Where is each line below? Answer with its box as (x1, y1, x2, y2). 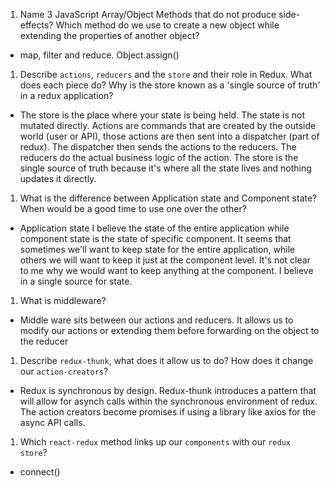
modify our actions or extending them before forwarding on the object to (19, 325, 320, 336)
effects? (19, 19, 54, 31)
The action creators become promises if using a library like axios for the (19, 406, 317, 418)
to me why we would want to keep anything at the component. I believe (19, 265, 314, 276)
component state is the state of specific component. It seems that (19, 233, 292, 244)
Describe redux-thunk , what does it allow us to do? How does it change (19, 355, 314, 366)
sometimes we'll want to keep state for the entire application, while (19, 244, 296, 255)
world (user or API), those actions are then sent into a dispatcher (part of (19, 130, 320, 142)
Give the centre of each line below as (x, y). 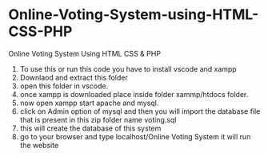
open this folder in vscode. (64, 86)
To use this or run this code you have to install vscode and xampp (128, 68)
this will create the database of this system (90, 128)
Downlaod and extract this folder (74, 77)
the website (39, 145)
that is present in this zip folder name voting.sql (98, 119)
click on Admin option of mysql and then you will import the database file (140, 111)
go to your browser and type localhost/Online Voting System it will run (135, 136)
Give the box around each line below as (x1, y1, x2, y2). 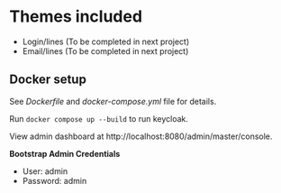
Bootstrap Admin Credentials (9, 148, 121, 159)
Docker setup (9, 72, 87, 87)
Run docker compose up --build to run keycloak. (9, 113, 189, 124)
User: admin (22, 165, 68, 177)
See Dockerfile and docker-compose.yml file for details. (9, 96, 217, 106)
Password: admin (22, 175, 87, 186)
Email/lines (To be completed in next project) (22, 45, 189, 56)
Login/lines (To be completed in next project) (22, 36, 190, 47)
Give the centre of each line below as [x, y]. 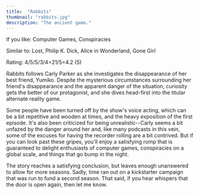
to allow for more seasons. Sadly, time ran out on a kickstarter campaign [95, 172]
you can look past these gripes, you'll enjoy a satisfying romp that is [89, 142]
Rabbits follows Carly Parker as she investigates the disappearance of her [97, 74]
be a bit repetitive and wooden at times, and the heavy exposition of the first [99, 117]
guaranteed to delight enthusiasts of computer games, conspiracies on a [95, 148]
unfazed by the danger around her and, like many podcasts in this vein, [93, 129]
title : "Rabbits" [29, 12]
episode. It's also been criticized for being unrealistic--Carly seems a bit [94, 123]
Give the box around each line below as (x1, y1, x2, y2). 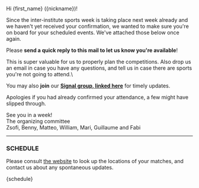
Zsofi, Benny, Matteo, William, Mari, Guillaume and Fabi (6, 124, 141, 131)
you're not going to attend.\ (6, 71, 73, 77)
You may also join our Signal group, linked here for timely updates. (6, 82, 171, 89)
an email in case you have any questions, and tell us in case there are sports (6, 64, 192, 72)
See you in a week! (6, 112, 53, 118)
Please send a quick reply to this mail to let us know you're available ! (6, 47, 178, 54)
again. (6, 35, 22, 42)
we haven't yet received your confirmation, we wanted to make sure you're (6, 23, 190, 30)
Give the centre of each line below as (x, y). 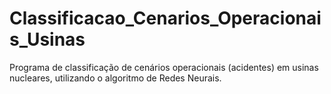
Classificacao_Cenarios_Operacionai (165, 18)
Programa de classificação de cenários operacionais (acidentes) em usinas (164, 67)
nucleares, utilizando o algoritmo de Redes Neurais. (115, 78)
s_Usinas (47, 39)
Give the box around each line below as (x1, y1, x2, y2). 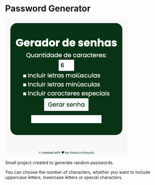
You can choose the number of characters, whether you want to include (5, 169, 151, 175)
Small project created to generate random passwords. (5, 160, 114, 166)
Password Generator (5, 3, 91, 14)
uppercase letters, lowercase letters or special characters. (5, 175, 123, 181)
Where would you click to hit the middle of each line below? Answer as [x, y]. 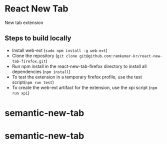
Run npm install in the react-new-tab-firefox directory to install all [79, 66]
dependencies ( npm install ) [41, 71]
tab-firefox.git [29, 61]
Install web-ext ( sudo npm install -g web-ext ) [60, 50]
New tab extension [24, 22]
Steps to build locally [38, 38]
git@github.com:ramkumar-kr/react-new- [121, 56]
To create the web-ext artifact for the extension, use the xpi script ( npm [84, 87]
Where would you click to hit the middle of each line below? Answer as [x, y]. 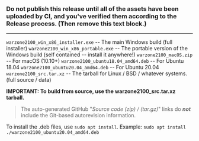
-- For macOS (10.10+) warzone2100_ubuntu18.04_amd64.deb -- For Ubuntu [95, 61]
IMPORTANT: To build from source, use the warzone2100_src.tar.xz [91, 91]
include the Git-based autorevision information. [78, 116]
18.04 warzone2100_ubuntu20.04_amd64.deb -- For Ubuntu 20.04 [83, 68]
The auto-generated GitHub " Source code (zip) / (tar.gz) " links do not [106, 109]
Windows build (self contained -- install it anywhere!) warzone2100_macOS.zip [99, 55]
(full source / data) [29, 80]
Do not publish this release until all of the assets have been [92, 9]
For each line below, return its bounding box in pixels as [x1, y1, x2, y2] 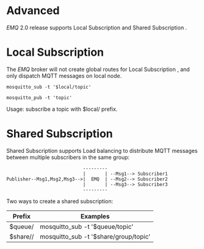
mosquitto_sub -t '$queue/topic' [39, 222, 134, 231]
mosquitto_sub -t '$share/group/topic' [39, 232, 151, 240]
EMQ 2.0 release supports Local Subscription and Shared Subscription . [6, 24, 188, 31]
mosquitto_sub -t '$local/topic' [6, 84, 92, 90]
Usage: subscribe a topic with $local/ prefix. [6, 105, 118, 113]
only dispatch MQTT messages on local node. [6, 72, 122, 80]
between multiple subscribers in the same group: [6, 154, 130, 161]
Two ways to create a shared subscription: [6, 197, 114, 205]
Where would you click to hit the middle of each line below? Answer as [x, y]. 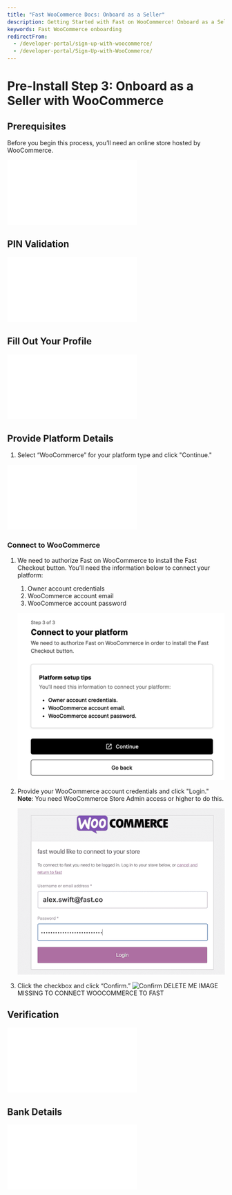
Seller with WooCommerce [86, 101]
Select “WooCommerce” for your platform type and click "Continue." [115, 455]
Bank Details [35, 1112]
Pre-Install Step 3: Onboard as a [100, 86]
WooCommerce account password [77, 603]
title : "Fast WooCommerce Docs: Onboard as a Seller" [86, 15]
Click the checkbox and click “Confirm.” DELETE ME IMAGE [118, 985]
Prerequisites [37, 126]
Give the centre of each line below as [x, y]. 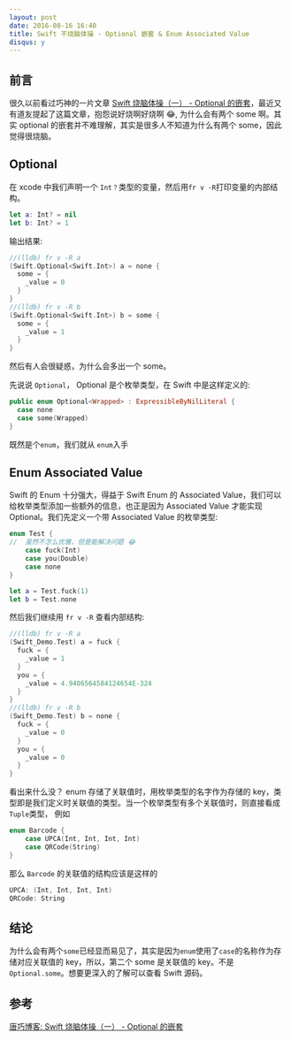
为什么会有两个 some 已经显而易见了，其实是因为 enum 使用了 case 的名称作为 [142, 951]
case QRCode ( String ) [63, 847]
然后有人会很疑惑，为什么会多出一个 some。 [90, 366]
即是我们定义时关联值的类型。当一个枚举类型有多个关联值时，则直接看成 [148, 803]
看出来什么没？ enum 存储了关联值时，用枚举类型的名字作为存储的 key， [142, 791]
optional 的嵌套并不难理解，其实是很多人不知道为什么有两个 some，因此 [150, 126]
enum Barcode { [37, 831]
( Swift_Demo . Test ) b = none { [65, 716]
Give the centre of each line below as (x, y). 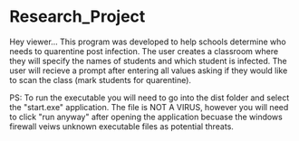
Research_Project (77, 17)
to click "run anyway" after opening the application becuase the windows (146, 117)
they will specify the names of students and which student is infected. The (148, 61)
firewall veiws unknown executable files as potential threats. (121, 126)
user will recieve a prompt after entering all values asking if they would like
::::::
**Problem:**
Retype the entries above exactly. Stop after the line containing "Describe redux-thunk , what", and omit the pictures.

**Written solution:**
Where is each line below? Answer with its box as (x1, y1, x2, y2). 
modify our actions or extending them before forwarding on the object to (19, 325, 320, 336)
effects? (19, 19, 54, 31)
The action creators become promises if using a library like axios for the (19, 406, 317, 418)
to me why we would want to keep anything at the component. I believe (19, 265, 314, 276)
component state is the state of specific component. It seems that (19, 233, 292, 244)
Describe redux-thunk , what does it allow us to do? How does it change (19, 355, 314, 366)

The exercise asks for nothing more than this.